Все тяжелее ему подниматься, но вот он, окровавленный, подняв себя и будто совсем не чувствуя боли, снова медленно ступает навстречу тем, которые со шпагами; но вдруг, споткнувшись на ровном, он падает, падает на колени, натужно пытается подняться, а тем временем еще одна шпага летит, достигает цели, вонзается в тело быку глубоко…
— Нет, с меня довольно!
Это Анна Адамовна.
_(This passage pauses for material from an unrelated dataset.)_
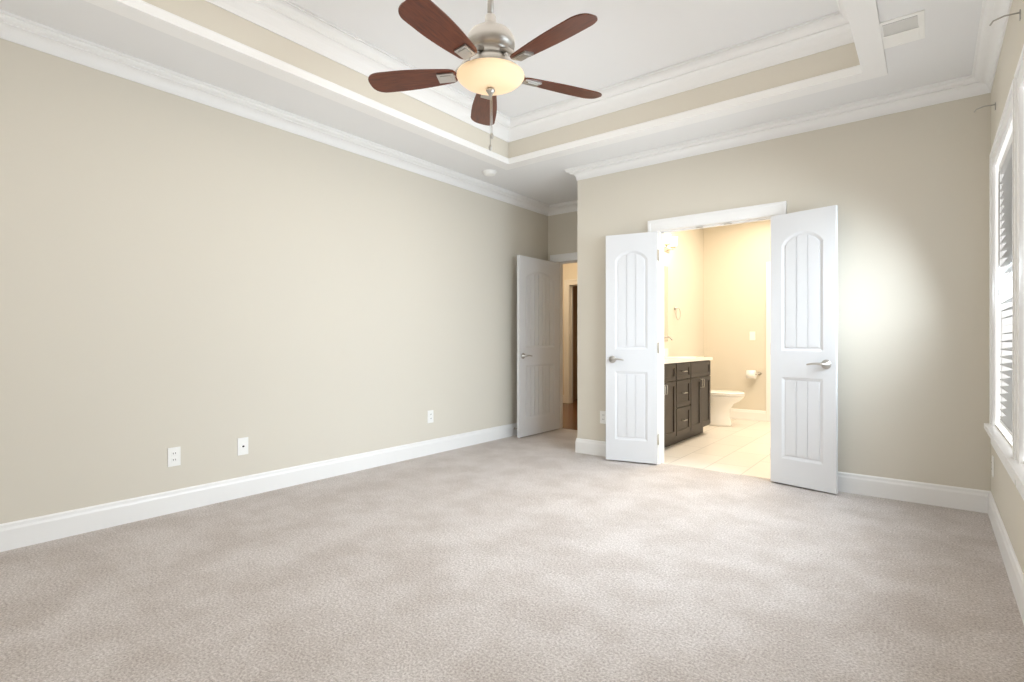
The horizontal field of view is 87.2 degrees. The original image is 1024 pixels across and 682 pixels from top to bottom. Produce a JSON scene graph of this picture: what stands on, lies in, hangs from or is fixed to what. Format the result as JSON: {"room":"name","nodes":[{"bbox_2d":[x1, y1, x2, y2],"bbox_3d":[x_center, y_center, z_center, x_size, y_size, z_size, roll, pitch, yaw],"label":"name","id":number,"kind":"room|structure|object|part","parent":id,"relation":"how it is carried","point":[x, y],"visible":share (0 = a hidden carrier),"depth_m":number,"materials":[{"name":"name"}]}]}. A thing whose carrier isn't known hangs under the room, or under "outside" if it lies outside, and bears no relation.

Она уже встала, она крайне взволнована, на раскрасневшемся лице ее выражение обиды и страдания… Не обращая внимания на недовольные взгляды, на чьи-то шиканья, женщина быстро пробирается между рядами и сквозь сплошной людской рев устремляется по лестнице вниз, к выходу, запыленные ее панбархаты небрежно волочатся за ней по камням.
Мы, разумеется, тоже поспешаем за Анной Адамовной вслед, какая уж тут коррида, если надо сопровождать нашу даму в отель.
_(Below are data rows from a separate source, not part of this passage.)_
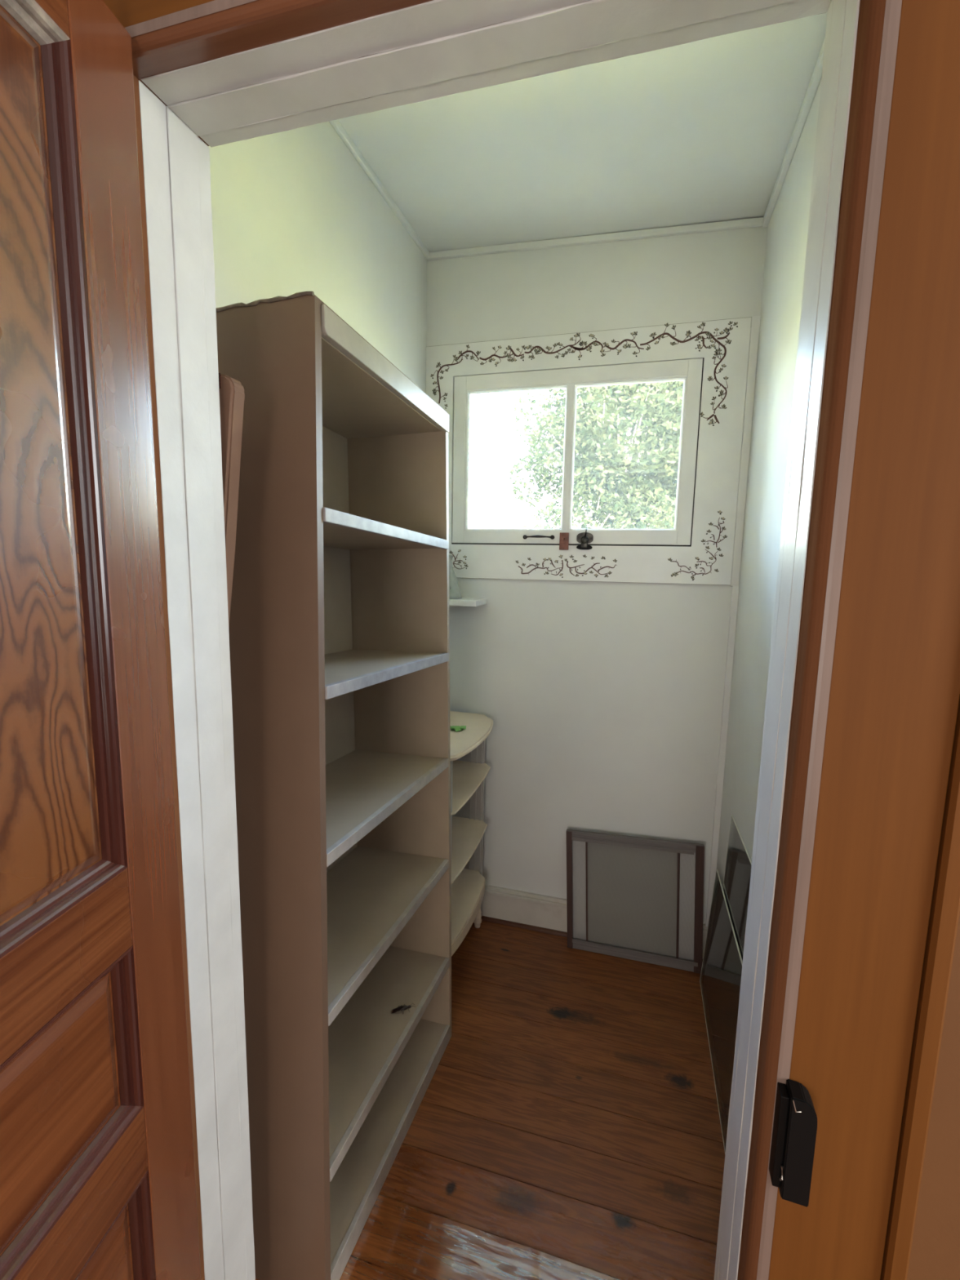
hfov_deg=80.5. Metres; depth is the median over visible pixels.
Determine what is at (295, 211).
wall
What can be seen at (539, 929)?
trim
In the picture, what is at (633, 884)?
screen
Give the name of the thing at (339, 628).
bookcase
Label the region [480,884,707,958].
baseboard
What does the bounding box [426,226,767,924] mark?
wall
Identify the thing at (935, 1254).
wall
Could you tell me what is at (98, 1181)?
door
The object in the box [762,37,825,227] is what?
trim
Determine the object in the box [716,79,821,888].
wall
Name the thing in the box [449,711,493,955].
shelf unit
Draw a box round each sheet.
[699,869,742,1154]
[722,814,751,960]
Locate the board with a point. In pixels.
(232, 395)
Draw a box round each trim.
[328,119,429,257]
[426,217,764,260]
[480,915,702,962]
[705,585,739,926]
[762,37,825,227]
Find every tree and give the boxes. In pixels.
[506,380,683,528]
[577,398,680,527]
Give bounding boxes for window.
[425,315,760,586]
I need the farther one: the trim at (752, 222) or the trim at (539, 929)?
the trim at (539, 929)
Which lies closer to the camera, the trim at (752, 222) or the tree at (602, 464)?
the trim at (752, 222)
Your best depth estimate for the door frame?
0.57 m
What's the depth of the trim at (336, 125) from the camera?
1.71 m
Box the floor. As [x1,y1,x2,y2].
[255,920,724,1279]
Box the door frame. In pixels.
[102,0,959,1279]
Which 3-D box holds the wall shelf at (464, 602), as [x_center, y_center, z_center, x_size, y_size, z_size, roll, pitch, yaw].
[-0.118,-0.117,2.212,0.259,0.091,0.152,3,8,16]
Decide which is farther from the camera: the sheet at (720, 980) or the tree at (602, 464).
the tree at (602, 464)
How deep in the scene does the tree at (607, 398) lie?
10.83 m
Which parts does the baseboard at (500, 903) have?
cap moulding
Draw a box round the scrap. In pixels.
[449,725,466,731]
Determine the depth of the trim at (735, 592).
2.05 m
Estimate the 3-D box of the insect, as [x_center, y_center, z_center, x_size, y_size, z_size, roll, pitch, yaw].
[-0.205,0.982,1.510,0.066,0.010,0.031,1,8,-1]
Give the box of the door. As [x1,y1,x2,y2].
[0,0,200,1279]
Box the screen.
[566,828,704,973]
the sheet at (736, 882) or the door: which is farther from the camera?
the sheet at (736, 882)
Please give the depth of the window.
2.02 m
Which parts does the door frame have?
head casing, casing
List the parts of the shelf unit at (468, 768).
panel, shelf, panel, shelf, shelf
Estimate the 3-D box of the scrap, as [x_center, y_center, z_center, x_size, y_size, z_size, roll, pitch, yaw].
[-0.089,0.318,2.053,0.076,0.010,0.060,3,8,16]
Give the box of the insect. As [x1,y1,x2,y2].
[391,1003,414,1013]
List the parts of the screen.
track rail, frame rail, track rail, frame rail
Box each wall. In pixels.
[208,121,426,392]
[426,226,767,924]
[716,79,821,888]
[906,911,959,1279]
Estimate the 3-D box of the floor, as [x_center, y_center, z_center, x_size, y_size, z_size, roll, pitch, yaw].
[0.713,1.447,0.148,4.950,0.251,4.197,3,8,16]
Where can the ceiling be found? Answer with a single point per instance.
(700, 131)
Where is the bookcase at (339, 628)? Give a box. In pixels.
[215,291,451,1279]
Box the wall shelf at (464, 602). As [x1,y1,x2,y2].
[448,597,486,606]
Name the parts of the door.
moulding, panel, rail, panel, moulding, rail, moulding, moulding, rail, moulding, panel, moulding, moulding, moulding
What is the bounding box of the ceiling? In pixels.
[337,12,826,252]
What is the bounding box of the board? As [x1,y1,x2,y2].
[218,373,244,626]
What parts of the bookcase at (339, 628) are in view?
panel, panel, shelf, shelf, shelf, shelf, shelf, shelf, panel
— Вы, впрочем, могли бы и остаться, — молвила сердито, когда мы очутились в парке.
— А вы?
— А я не для того сюда ехала, чтобы смотреть на это смертоубийство.
Под вечер наша делегация уже в вагоне, отбываем в Париж. Анна Адамовна все еще расстроена, с лица ее не сходит сердитое выражение. Чтобы развлечь спутницу, товарищ ректор прибегает к своей излюбленной шутке:
— Так и не довелось, друзья, отведать нам той дунайской живности… Зажали хозяева. Может, хоть в Париже дадут?
Анна Адамовна остается безучастной к попыткам ее развлечь. Она глядит в окно. Иногда украдкой прикладывает платочек к глазам. Да, она совсем в расстроенных чувствах… Что ей вспомнилось? Возможно, похоронка на отца? Как-то рассказывала, что это за страшный был день, когда дед-почтальон принес им в хату ту «черную бумагу»… Или, быть может, иное что-либо возникло в памяти… Может, тот несчастный аист, которого голодные послевоенные дети выхаживали сообща…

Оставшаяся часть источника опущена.